Aidan Brooke, yang memulai petisi ini, mengatakan kepada ABC bahwa keputusan itu berlawanan dengan keinginan siswa dan akan mengambil kesempatan bagi para siswa di masa depan untuk belajar bahasa kedua lainnya.
“Keputusan membatalkan mata pelajaran bahasa Indonesia di sekolah negeri unggulan di ibukota negara sementara PM Australia berbicara di Indonesia tentang pentingnya bahasa Indonesia membuat hal itu tampak sangat tidak bijaksana,” katanya.
Seorang analis mengatakan keputusan untuk membatalkan program bahasa Indonesia ini bertentangan dengan komitmen Pemerintah Australia untuk memperkuat hubungan dan memprioritaskan pengajaran bahasa Asia di sekolah.
Sebelumnya PM Scott Morrison berjanji untuk mengembangkan hubungan strategis yang lebih dekat antara kedua negara setelah mengunjungi Jakarta dalam lawatan internasional pertama-nya sejak terpilih menjadi Perdana Menteri Australia pada akhir Agustus tahun ini.
Janji tersebut bertujuan untuk menegaskan komitmen Australia dalam memprioritaskan diplomasi regional dan menjalin hubungan yang erat.
“Dengan menghapus Bahasa Indonesia dari apa yang mereka tawarkan, mereka tidak hanya [menentang] rekomendasi umum dari Pemerintah federal Australia, tetapi juga [akan] melawan kebijakan mereka sendiri,” kata George Quinn, seorang ahli studi Indonesia di Universitas Nasional Australia.
Dia mengatakan telah terjadi juga kurangnya kepemimpinan yang konsisten oleh Pemerintah Federal dalam hal pengaturan kurikulum nasional untuk bahasa asing.
Keputusan itu akan “mengecewakan dan membawa malapetaka bagi hubungan kita dengan Indonesia”, tambahnya.

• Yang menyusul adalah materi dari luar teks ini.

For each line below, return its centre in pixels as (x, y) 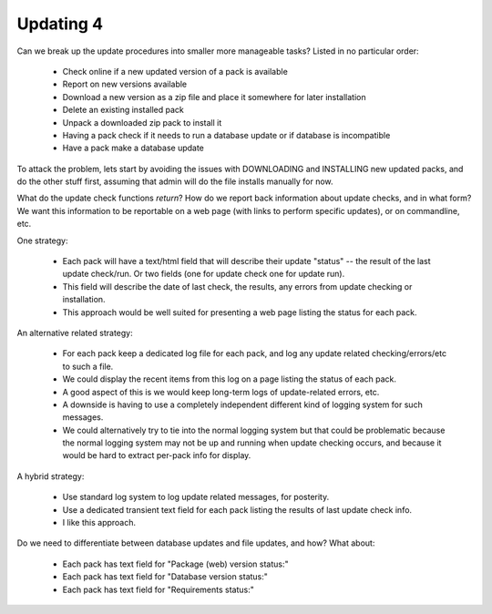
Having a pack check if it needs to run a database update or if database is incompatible (226, 135)
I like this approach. (99, 523)
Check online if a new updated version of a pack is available (175, 71)
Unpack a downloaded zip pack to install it (142, 122)
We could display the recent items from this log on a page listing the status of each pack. (229, 379)
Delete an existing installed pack (123, 110)
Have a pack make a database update (133, 148)
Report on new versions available (125, 84)

Setelah kunjungan baru-baru ini oleh perwakilan negara bagian ACT ke Jakarta untuk meningkatkan hubungan budaya dan bahasa antara kedua negara, kedutaan Indonesia di Canberra mengatakan kepada ABC bahwa mereka “terkejut” mendengar keputusan tersebut.
Imran Hanafi, atase Pendidikan dan Kebudayaan Indonesia di Canberra, mengatakan langkah selanjutnya adalah berdiskusi dengan pihak-pihak terkait tentang masalah itu.

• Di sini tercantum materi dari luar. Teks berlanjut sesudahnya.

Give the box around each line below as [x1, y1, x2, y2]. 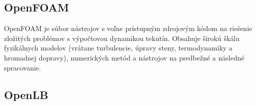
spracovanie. [4, 62, 41, 72]
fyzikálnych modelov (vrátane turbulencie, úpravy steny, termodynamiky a [4, 42, 232, 53]
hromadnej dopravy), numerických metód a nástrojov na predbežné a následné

Sementara itu, Yacinta Kurniasih, seorang ahli studi Indonesia di Pusat Kebudayaan Indonesia, Monash Herb Feith, percaya bahwa Pemerintah Australia tidak serius tentang pernyataannya bahwa Indonesia penting bagi Australia.
“Dengan mengizinkan sekolah yang didanai publik untuk mengakhiri program bahasa Indonesia mereka. Jelas dukungan [Pemerintah] masih sangat terbatas,” kata Kurniasih.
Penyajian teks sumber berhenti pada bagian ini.